### WHAT YOU ARE ASKED TO DO
The expected output is the full set of entries, retyped verbatim, pictures excluded.

Data entries

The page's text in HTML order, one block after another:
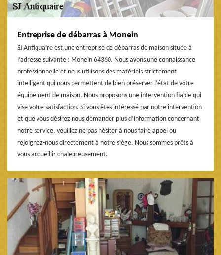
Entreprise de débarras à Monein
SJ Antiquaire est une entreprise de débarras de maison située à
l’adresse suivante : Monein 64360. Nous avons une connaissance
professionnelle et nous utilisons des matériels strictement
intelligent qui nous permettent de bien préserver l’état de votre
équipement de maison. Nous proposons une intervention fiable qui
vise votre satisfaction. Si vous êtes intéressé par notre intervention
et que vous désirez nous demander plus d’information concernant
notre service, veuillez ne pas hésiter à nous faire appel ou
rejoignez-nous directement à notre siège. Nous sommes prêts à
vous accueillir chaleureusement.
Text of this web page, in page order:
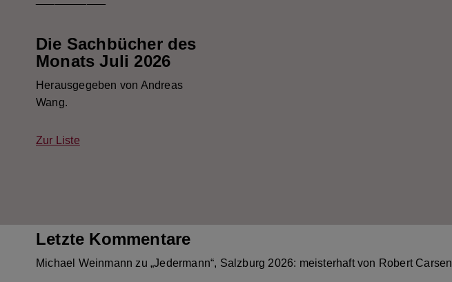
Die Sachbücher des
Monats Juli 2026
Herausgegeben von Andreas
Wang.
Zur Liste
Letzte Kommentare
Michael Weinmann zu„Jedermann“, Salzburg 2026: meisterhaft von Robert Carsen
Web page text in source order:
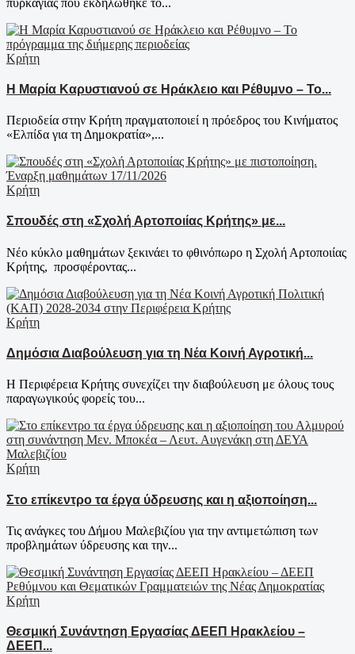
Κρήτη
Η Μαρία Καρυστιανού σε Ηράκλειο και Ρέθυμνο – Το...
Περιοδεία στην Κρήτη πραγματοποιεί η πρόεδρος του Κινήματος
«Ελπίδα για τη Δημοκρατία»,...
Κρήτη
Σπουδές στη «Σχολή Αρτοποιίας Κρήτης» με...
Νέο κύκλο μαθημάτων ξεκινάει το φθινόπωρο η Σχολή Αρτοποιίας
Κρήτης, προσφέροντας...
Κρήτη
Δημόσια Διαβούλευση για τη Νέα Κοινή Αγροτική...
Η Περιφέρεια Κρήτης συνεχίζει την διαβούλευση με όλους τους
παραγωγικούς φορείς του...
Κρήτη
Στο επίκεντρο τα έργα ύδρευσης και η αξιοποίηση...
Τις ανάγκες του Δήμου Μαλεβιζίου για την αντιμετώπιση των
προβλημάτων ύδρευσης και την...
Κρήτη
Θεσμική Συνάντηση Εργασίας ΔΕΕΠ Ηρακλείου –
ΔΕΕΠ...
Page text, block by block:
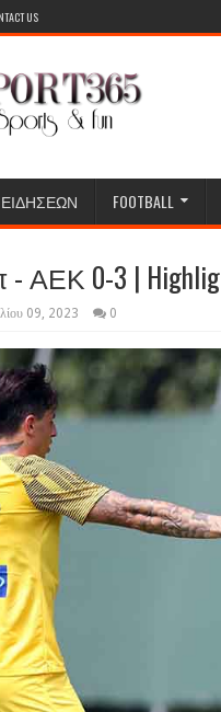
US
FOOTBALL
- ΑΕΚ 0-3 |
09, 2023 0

### EXERCISE SOLUTION
The page's text in HTML order, one block after another:
Entreprise de débarras à Monein
SJ Antiquaire est une entreprise de débarras de maison située à
l’adresse suivante : Monein 64360. Nous avons une connaissance
professionnelle et nous utilisons des matériels strictement
intelligent qui nous permettent de bien préserver l’état de votre
équipement de maison. Nous proposons une intervention fiable qui
vise votre satisfaction. Si vous êtes intéressé par notre intervention
et que vous désirez nous demander plus d’information concernant
notre service, veuillez ne pas hésiter à nous faire appel ou
rejoignez-nous directement à notre siège. Nous sommes prêts à
vous accueillir chaleureusement.
Text of this web page, in page order:
Die Sachbücher des
Monats Juli 2026
Herausgegeben von Andreas
Wang.
Zur Liste
Letzte Kommentare
Michael Weinmann zu„Jedermann“, Salzburg 2026: meisterhaft von Robert Carsen
Web page text in source order:
Κρήτη
Η Μαρία Καρυστιανού σε Ηράκλειο και Ρέθυμνο – Το...
Περιοδεία στην Κρήτη πραγματοποιεί η πρόεδρος του Κινήματος
«Ελπίδα για τη Δημοκρατία»,...
Κρήτη
Σπουδές στη «Σχολή Αρτοποιίας Κρήτης» με...
Νέο κύκλο μαθημάτων ξεκινάει το φθινόπωρο η Σχολή Αρτοποιίας
Κρήτης, προσφέροντας...
Κρήτη
Δημόσια Διαβούλευση για τη Νέα Κοινή Αγροτική...
Η Περιφέρεια Κρήτης συνεχίζει την διαβούλευση με όλους τους
παραγωγικούς φορείς του...
Κρήτη
Στο επίκεντρο τα έργα ύδρευσης και η αξιοποίηση...
Τις ανάγκες του Δήμου Μαλεβιζίου για την αντιμετώπιση των
προβλημάτων ύδρευσης και την...
Κρήτη
Θεσμική Συνάντηση Εργασίας ΔΕΕΠ Ηρακλείου –
ΔΕΕΠ...
Page text, block by block:
US
FOOTBALL
- ΑΕΚ 0-3 |
09, 2023 0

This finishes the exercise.